Yeah, relaxing, right! Although I *do* feel relaxed in some ways. And I wasn't planning to write about it, but when I sat down to blog about planning simplicity in Lent, loads of wireless network bobbins meant that I only have about enough mental capacity to list a few things that will remain in me after our Sherwood Forest break.....

  • My 6 month old Rebecca resolutely tried (and failed) to fight off a cold, and was below par for the entire holiday, sleeping more and eating less, but was ecstatically happy for about one hour, bobbing about in her inflatable seat in the pool with her family.

  • Getting 3 girls ready in the busy pool changing rooms at peak time (it's school holidays in the UK) was crazy, even with husband's help; the one we managed to get changed in didn't have a changing station for the baby, and afterwards there were no family rooms so we all squeezed into an 'adult' changing room....which was not fun!

  • It was partly due to this and partly due to Rebecca's cold that once the grandparents went home, the big girls only went swimming one at a time with their Daddy. It did strike me that if we had gone to the pool with Mum, Dad, a 6yo, 4yo and 6 month old, we would have been breaking the rules - apparently you need one responsible adult for EACH child under 5 (and one adult per 2 kids over 5 - if that makes sense.) Although taking them altogether isn't straightforward, it would be doable, without those rules - I don't know what bigger families would do (not that I saw any - where do bigger families go on holiday - do they go on holiday? and if they do, maybe they go camping like we do?

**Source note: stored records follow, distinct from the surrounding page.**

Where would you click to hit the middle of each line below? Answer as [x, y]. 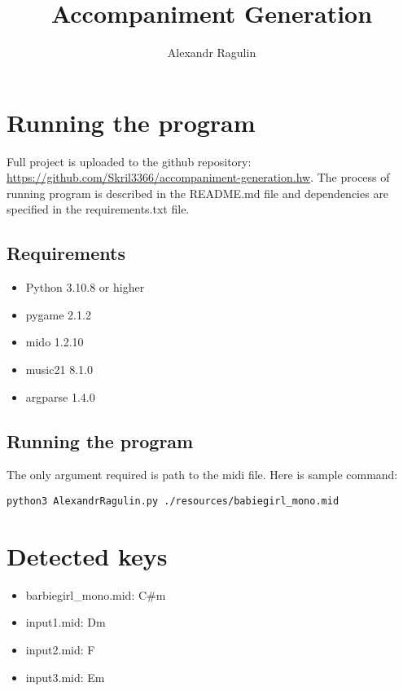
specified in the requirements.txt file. [98, 209]
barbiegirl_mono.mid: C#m [96, 594]
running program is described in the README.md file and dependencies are [198, 193]
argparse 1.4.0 [60, 396]
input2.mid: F [60, 649]
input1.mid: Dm [66, 622]
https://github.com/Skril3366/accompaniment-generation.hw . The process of [198, 177]
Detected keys [87, 555]
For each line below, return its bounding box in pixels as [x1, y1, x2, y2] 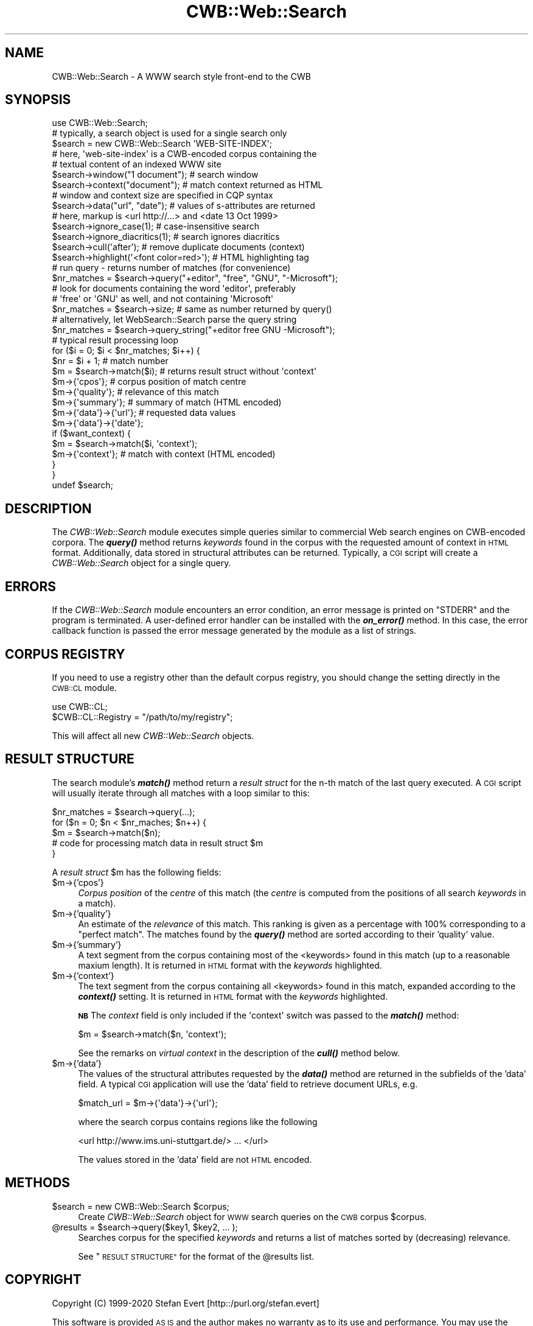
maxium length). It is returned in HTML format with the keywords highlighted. [78, 959, 382, 970]
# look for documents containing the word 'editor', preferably [52, 283, 296, 294]
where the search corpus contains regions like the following [78, 1116, 318, 1127]
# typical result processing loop [52, 335, 179, 346]
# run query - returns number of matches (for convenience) [52, 262, 291, 273]
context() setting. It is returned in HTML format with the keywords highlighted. [78, 991, 388, 1002]
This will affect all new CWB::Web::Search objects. [52, 730, 254, 741]
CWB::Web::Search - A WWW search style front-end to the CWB [52, 71, 311, 82]
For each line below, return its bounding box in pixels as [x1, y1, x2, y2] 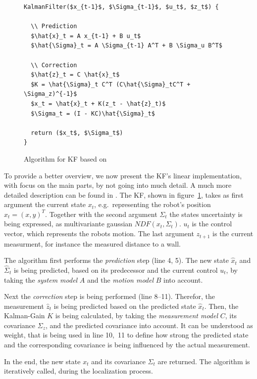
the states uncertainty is [169, 209, 243, 219]
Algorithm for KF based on [24, 153, 107, 164]
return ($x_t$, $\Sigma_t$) [31, 129, 123, 136]
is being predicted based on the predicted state [53, 300, 196, 311]
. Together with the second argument [45, 209, 157, 219]
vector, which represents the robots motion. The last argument [4, 228, 194, 239]
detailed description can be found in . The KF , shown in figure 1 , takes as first [4, 189, 244, 200]
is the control [192, 218, 232, 229]
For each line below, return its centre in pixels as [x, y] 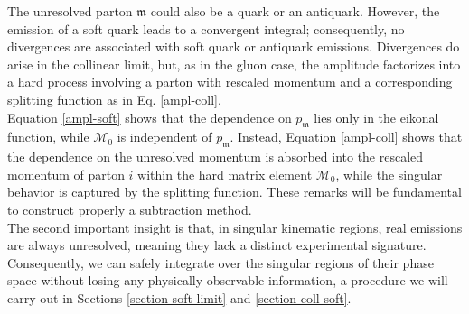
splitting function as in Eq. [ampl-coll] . [114, 99]
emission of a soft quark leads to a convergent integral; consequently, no [206, 28]
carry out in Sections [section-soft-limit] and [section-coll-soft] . [179, 297]
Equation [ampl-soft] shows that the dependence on [150, 117]
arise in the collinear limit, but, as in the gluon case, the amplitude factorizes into [234, 64]
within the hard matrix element [225, 174]
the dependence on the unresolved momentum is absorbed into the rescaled [216, 157]
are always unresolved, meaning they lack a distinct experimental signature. [217, 245]
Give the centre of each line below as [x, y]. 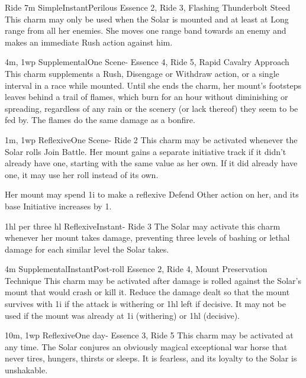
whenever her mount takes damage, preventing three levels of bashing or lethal [147, 238]
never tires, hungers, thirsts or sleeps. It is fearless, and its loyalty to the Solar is [151, 358]
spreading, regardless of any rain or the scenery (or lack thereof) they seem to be [152, 108]
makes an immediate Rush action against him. [89, 42]
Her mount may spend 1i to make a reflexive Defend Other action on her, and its [152, 194]
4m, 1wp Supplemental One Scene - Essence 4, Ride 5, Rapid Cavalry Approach [147, 62]
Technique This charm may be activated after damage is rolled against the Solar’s [153, 280]
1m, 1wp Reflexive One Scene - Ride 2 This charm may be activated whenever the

  • All this aside, one of the best bits of the vacation was being told by my 6 year old that I had to go with her to the outside bit of the pool and swimming through to a steamy, outdoor, forest setting with a pretend waterfall and beautiful view. It was pretty awesome.

  • The other best bit was the two bigger girls getting on really well. Obviously we paid for it when we came home today but, compared to the two weeks at Christmas when they fought like cat and dog every minute, this was blissful. They played, drew, listened to stories, watched TV, cycled, swam, talked, sang and danced together. TOGETHER.

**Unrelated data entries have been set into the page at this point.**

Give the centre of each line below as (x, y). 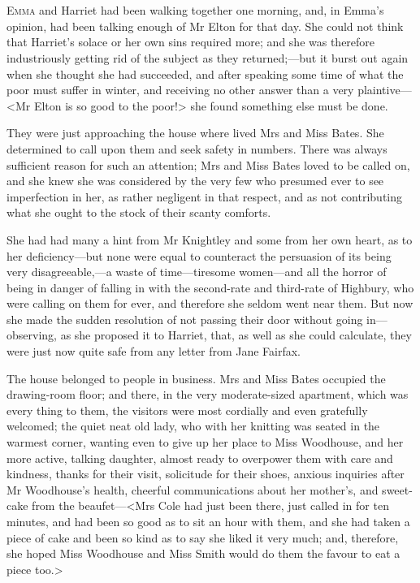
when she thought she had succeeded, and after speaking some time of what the (205, 73)
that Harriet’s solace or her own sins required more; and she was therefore (191, 42)
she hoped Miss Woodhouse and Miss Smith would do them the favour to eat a (204, 553)
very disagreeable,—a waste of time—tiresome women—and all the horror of (197, 272)
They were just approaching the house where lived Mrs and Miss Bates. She (195, 133)
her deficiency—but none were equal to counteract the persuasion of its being (199, 255)
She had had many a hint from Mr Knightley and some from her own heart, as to (210, 239)
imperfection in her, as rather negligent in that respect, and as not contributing (205, 196)
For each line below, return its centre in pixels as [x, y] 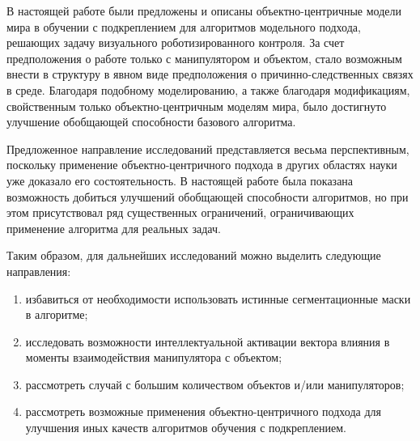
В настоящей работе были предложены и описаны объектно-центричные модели [204, 11]
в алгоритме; [57, 314]
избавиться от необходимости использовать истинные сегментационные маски [218, 298]
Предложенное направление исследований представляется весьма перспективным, [208, 148]
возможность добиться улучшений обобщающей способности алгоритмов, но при [208, 196]
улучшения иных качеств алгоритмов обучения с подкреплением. [186, 428]
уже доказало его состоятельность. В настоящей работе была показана [180, 180]
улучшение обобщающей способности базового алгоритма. [151, 122]
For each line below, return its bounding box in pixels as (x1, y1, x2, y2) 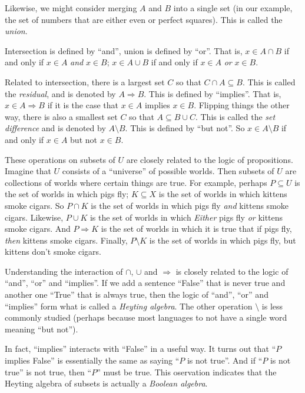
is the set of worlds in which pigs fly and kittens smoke (91, 199, 289, 211)
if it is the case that (47, 99, 118, 111)
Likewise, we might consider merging (5, 2, 137, 14)
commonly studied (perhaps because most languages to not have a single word (5, 311, 287, 324)
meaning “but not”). (5, 322, 78, 335)
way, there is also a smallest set (5, 110, 118, 122)
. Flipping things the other (194, 99, 290, 111)
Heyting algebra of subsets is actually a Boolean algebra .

  • I love to cook and bake, prepare food for my family and take care of their needs. But I loved not having to cook this holiday. I loved being able to order the fish special and indulge myself with takeaway.

  • I especially loved the date at French restaurant with my husband, with jazz playing in the background, a beautiful platter of cheese and meats to enjoy, while the grandparents babysat. This was our first date since before the birth of baby Rebecca. It was long overdue.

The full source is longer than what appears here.